Para fazer o download dos dados usados no exemplo diretamente no seu diretório, basta executar o código abaixo:

using Downloads
    
url = "https://drive.google.com/uc?export=download&id=1VxA72_DKlifgnfec5fdBzWt2t6uHOKy6"
"https://drive.google.com/uc?export=download&id=1VxA72_DKlifgnfec5fdBzWt2t6uHOKy6"
Downloads.download(url, "seq_exemplo.fasta")
"seq_exemplo.fasta"
using FASTX

# Ler FASTA
rdr = open(FASTA.Reader, "seq_exemplo.fasta")
FASTX.FASTA.Reader{TranscodingStreams.NoopStream{IOStream}}(TranscodingStreams.NoopStream{IOStream}(<mode=idle>), 1, 1, nothing, FASTX.FASTA.Record("", ""), true)
for rec in rdr
    id  = FASTA.identifier(rec)
    seq = FASTX.sequence(LongDNA{2}, rec)
    println("$(id): $(seq)")
end
seq1: ATGCGTACGTAGCTAGCTAGCTA
seq2: GGCATCGTAGCTAGGCTAATGC
seq3: TTAGCGATCGATCGATGCTAGC
close(rdr)

# Escrever FASTA
open(FASTA.Writer, "out.fasta") do w
    write(w, FASTA.Record(">seq1", String(dna"ATGCATGC")))
end
16

Conclusão

O BioSequences.jl é uma ferramenta poderosa para representar e manipular sequências biológicas em Julia. Ele permite criar sequências tipadas de DNA, RNA e proteínas; acessar elementos; realizar operações como complemento e tradução; buscar motivos (na biologia, são padrões que se repetem e que geralmente estão ligados a alguma função biológica); gerar sequências aleatórias; e interagir com formatos comuns como FASTA e FASTQ (via FASTX.jl).
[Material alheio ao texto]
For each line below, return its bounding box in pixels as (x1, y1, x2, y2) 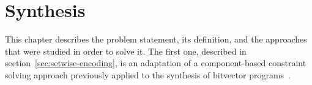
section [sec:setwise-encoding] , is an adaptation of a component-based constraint (5, 56, 306, 69)
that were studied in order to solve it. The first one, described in (5, 44, 247, 57)
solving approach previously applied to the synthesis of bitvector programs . (5, 68, 291, 81)
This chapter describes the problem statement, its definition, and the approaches (5, 33, 307, 46)
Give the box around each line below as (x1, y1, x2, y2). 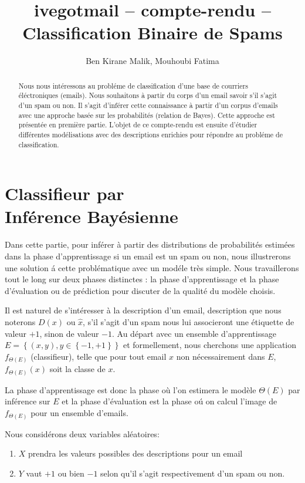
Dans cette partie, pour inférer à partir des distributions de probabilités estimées (5, 238, 295, 251)
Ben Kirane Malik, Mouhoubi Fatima (86, 55, 219, 67)
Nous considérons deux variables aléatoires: (5, 427, 160, 440)
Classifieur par (5, 181, 124, 205)
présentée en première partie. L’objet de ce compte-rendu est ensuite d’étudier (18, 120, 257, 130)
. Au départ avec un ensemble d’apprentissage (111, 327, 276, 339)
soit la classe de (49, 363, 106, 375)
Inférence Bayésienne (5, 204, 178, 228)

Este foi apenas um guia introdutório. Em futuros posts, com teor mais avançado, podemos explorar temas mais avançados como alinhamento de sequências, integração com bancos de dados biológicos e análise de grandes genomas.

Nota

Ferramentas de IA foram utilizadas para correção ortográfica e aprimoramento do texto.